Figure 3 Audio and video synchronization process
First, the current video latency Current_video_delay, the sum of Video_jitter_delay,decode_delay and Render_delay, is obtained from Videoreceiver. The current audio delay current_audio_delay, the sum of Audio_jitter_delay and Playout_delay, is then obtained from Voevideosyncimpl.
Then, the audio and video updates their measure respectively with their respective rtp_rtcp and Rtp_receiver. The basic operation includes: obtaining the RTP timestamp Latest_timestamp of the newest received RTP message from Rtp_receiver and corresponding local receiving time Latest_receive_time_ms, obtaining the latest received RTCP from RTP_RTCP NTP time and RTP timestamp in SR messages. The data is then stored in the measure. Note the NTP time and RTP timestamp in the latest two pairs of RTCP SR messages are stored in measure to calculate the sampling frequency of the media stream in the next step.
Next, calculate the relative latency of the latest received audio and video data. The basic process is as follows: first get the latest RTP time stamp latest_timestamp corresponding NTP time latest_capture_time. Here we use the NTP time and the RTP timestamp timestamp of the Latest_timestamp and RTCP SR stored in the measure, the sampling frequency frequency is obtained by two pairs of numerical calculations, and then there is Latest_capture_time = Latest_timestamp/frequency, the sampling time in milliseconds is obtained. Finally get the relative delay of the audio and video:
Relative_delay = Video_measure.latest_receive_time_ms-
Audio_measure.latest_receive_time_ms-
(Video_last_capture_time-audio_last_capture_time);
So far, we've got three important parameters: Video Current latency current_video_delay, audio current latency current_audio_delay, and relative latency relative_delay. The following three parameters are used to compute the target delay of the audio and video: First compute the total relative delay Current_diff = Current_video_delay–current_audio_delay + Relative_delay, and calculate the weighted average value according to the historical value.

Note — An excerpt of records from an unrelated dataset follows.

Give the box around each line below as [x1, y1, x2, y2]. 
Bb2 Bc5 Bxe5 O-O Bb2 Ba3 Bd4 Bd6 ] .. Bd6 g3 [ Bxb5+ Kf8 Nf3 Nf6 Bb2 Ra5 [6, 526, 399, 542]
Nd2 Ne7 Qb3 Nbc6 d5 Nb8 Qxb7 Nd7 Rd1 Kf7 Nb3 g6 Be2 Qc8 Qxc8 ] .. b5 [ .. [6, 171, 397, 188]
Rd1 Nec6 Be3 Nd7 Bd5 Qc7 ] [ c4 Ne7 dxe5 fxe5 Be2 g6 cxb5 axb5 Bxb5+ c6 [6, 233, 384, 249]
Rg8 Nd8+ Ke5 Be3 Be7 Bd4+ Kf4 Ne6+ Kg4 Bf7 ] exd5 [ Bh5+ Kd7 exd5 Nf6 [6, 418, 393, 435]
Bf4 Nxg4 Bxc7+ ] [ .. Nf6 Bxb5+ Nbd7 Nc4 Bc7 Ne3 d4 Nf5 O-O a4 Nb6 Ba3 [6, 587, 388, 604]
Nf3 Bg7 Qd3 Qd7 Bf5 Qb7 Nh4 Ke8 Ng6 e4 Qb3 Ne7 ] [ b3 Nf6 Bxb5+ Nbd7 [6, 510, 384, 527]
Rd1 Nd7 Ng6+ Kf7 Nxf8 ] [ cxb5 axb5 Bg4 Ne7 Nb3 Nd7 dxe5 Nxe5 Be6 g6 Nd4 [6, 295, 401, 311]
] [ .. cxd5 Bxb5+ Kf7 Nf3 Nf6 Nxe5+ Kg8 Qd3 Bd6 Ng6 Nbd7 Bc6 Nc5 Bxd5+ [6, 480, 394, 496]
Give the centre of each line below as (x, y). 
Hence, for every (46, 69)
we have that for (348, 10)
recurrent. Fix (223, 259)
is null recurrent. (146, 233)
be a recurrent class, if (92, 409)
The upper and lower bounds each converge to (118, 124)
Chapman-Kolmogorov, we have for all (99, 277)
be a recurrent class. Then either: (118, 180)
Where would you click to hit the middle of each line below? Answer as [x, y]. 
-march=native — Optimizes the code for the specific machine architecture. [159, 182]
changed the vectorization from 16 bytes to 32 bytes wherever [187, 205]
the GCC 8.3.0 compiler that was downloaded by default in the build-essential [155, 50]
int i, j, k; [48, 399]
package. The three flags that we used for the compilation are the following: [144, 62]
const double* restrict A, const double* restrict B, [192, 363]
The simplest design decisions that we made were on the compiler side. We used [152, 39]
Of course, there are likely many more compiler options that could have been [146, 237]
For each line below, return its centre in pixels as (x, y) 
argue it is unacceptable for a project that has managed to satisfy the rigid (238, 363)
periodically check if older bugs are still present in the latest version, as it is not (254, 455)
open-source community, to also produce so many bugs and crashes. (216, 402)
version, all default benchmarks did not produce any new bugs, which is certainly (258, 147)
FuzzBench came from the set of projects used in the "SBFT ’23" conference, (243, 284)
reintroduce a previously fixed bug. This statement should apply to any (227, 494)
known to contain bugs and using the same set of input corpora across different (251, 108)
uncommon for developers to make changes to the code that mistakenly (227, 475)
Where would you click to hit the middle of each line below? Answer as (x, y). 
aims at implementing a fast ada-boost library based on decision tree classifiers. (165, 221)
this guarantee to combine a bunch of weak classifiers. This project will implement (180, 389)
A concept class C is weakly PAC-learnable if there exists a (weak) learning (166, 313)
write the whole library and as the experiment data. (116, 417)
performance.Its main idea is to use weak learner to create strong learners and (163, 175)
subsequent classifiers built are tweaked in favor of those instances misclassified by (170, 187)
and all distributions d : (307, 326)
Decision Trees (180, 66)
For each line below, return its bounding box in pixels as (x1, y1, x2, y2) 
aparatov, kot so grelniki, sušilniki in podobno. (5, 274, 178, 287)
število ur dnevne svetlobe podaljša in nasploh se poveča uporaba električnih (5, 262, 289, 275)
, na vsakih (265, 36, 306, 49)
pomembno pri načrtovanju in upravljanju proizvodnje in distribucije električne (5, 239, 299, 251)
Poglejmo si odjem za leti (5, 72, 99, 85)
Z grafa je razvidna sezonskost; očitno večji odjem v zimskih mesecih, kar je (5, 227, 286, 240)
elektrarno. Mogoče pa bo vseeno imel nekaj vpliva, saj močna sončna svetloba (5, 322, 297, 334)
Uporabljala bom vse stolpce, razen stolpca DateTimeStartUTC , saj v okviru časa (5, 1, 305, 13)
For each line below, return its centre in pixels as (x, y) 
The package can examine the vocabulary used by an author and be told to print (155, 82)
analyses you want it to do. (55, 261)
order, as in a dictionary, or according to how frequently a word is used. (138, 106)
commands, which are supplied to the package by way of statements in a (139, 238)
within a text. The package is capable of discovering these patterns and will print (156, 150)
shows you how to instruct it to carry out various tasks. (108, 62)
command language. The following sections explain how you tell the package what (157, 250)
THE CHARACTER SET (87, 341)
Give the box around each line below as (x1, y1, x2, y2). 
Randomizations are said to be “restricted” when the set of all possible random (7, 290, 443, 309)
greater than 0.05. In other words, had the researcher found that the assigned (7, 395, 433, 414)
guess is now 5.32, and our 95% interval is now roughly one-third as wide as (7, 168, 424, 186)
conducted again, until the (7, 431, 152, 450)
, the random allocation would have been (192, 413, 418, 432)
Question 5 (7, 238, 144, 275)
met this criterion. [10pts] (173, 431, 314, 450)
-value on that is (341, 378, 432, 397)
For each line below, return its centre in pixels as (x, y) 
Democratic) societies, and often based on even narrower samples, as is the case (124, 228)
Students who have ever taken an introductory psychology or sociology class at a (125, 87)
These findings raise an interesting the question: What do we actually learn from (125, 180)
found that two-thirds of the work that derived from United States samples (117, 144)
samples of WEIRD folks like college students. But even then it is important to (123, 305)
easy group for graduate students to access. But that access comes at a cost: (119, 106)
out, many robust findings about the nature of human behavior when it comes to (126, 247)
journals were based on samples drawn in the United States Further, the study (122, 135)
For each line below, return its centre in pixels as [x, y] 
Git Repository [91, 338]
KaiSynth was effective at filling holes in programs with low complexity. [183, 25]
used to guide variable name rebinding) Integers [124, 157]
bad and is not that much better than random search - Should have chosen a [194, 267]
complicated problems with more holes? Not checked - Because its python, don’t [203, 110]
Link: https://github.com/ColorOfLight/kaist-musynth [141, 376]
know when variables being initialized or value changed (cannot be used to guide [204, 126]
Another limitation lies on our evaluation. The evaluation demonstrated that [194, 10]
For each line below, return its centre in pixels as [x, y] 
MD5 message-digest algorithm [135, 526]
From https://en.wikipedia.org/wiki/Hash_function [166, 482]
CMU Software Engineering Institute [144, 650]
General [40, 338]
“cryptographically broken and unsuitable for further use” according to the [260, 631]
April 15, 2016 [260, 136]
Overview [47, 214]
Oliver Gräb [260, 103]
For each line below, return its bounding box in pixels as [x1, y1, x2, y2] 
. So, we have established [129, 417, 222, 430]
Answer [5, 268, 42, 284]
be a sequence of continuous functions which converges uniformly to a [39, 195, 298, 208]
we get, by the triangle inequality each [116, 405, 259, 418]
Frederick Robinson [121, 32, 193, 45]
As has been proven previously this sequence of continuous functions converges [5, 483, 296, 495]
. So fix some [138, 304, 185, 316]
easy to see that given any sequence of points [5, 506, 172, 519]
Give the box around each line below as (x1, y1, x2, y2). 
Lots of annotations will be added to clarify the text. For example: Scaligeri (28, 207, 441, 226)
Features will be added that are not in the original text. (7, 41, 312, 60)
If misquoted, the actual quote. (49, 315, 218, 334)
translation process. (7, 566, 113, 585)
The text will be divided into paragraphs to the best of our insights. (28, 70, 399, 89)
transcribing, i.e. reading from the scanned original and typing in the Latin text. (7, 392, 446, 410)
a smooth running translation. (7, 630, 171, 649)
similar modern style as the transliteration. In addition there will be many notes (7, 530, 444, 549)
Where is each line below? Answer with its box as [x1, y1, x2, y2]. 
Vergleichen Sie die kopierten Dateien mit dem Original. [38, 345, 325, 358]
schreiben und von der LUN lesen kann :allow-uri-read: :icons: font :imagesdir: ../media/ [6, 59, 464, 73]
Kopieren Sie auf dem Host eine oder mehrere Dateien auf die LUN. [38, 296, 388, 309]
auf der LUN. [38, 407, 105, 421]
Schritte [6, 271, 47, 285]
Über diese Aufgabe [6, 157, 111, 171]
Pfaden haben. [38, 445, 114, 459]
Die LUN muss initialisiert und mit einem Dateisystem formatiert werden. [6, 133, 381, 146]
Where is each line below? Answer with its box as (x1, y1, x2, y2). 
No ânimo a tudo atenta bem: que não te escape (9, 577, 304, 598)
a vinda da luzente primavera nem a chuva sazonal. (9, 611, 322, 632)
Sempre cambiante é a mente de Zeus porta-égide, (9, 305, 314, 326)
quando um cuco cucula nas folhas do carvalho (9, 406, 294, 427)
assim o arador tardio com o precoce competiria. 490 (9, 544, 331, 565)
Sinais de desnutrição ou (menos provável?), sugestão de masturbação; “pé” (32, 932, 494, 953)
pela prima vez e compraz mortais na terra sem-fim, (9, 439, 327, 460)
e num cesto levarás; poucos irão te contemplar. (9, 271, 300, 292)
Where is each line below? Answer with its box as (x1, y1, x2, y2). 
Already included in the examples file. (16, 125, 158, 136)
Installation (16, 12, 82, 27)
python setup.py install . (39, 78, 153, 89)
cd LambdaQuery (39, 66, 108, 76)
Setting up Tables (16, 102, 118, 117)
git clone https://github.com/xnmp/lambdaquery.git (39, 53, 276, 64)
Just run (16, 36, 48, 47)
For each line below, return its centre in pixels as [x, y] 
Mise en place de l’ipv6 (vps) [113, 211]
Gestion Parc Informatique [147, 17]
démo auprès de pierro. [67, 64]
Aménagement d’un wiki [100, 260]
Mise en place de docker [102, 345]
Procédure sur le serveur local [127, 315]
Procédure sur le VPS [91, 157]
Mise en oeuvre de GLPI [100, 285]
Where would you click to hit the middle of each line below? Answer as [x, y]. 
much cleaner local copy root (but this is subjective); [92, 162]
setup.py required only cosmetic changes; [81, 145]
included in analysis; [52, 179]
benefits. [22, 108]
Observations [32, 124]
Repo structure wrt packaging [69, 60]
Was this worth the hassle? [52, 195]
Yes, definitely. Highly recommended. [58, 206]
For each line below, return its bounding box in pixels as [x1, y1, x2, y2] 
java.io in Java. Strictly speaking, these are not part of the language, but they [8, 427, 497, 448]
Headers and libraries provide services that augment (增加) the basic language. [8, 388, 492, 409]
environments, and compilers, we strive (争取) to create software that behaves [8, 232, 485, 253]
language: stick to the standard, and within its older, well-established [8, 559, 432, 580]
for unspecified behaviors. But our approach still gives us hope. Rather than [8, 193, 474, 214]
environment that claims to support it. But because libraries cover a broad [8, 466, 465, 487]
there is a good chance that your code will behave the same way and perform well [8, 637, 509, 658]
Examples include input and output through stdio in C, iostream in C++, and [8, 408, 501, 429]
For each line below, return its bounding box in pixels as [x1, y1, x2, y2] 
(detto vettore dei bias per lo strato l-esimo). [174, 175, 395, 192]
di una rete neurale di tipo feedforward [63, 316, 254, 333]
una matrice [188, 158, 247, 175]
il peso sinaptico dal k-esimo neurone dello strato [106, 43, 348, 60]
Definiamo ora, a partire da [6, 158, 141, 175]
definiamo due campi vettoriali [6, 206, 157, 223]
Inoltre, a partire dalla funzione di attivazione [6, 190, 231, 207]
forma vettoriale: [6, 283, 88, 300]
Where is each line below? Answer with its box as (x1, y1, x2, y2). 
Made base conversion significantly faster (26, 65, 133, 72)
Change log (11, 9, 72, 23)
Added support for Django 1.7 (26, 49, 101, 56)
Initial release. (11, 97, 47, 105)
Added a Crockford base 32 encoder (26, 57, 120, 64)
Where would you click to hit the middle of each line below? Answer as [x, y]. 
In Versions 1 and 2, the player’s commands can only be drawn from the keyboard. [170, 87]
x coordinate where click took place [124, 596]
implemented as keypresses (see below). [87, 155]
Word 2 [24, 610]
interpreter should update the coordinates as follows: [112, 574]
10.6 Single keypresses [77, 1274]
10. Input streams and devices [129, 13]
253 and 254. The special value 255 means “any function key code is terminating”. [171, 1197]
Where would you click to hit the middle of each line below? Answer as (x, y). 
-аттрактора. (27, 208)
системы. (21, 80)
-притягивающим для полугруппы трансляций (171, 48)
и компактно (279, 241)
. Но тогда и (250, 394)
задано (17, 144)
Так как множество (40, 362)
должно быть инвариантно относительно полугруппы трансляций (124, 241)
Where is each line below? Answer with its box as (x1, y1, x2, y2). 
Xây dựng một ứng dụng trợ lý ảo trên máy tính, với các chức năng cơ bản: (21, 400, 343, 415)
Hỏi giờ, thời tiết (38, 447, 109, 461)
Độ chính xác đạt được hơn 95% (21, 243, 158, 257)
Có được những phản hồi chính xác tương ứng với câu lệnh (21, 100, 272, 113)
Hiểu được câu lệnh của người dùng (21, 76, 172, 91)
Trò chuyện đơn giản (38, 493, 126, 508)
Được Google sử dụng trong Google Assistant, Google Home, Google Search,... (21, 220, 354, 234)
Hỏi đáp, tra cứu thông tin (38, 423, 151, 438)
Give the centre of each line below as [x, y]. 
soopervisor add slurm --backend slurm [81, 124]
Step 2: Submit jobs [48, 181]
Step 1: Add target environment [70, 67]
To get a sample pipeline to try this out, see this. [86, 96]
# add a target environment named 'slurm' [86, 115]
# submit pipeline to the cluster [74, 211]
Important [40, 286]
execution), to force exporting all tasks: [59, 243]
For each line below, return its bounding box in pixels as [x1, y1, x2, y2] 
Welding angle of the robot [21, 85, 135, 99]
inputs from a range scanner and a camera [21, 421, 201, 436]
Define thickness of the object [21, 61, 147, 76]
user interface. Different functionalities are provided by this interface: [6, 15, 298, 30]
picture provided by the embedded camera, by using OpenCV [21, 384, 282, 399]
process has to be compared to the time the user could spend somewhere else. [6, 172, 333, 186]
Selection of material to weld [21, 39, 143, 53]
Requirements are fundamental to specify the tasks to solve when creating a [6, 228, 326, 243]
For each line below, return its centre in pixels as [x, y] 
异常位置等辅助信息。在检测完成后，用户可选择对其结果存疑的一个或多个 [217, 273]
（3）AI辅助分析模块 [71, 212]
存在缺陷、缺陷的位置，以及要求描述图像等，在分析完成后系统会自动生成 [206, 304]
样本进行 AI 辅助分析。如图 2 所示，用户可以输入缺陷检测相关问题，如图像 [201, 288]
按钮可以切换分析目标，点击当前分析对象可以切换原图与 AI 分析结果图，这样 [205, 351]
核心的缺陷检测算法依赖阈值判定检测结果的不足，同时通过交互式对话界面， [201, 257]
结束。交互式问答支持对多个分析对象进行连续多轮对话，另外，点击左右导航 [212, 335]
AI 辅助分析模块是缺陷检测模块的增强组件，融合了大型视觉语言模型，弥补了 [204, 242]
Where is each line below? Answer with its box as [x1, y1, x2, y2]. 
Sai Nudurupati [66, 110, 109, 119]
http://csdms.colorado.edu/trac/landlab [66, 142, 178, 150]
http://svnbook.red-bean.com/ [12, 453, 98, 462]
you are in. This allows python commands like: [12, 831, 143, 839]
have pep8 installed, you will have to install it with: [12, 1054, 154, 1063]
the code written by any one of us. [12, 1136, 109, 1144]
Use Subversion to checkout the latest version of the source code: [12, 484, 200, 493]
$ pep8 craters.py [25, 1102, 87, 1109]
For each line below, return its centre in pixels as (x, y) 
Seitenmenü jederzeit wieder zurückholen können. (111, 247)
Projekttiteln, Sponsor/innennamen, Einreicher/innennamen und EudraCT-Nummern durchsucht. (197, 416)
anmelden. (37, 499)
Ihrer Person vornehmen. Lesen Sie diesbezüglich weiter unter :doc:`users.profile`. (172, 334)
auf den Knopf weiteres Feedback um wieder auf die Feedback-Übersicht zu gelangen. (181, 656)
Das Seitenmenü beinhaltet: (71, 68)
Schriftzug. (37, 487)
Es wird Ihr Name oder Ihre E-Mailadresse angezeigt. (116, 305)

If Current_diff > 0 indicates that the current video latency is longer than the audio delay, you need to reduce the video latency or increase the audio latency, or you may need to increase the video latency or reduce the video latency If you are currently < 0. After this adjustment, we get the audio and video target delay Audio_target_delay and Video_target_delay.
Finally, we set the target delay Audio_target_delay and Video_target_delay respectively to the audio and video module, as the lower bound value of future rendering delay. So far, one audio and video sync operation is complete. This operation is performed periodically in the Moduleprocessthread thread.
Summing up the detailed analysis of the implementation of WEBRTC internal audio and video synchronization, including the production of RTP timestamp, RTCP SR message Construction, send and receive, audio and video synchronization initialization and synchronization process. Through this paper, the RTP protocol, streaming media communication and audio and video synchronization have a more in-depth understanding.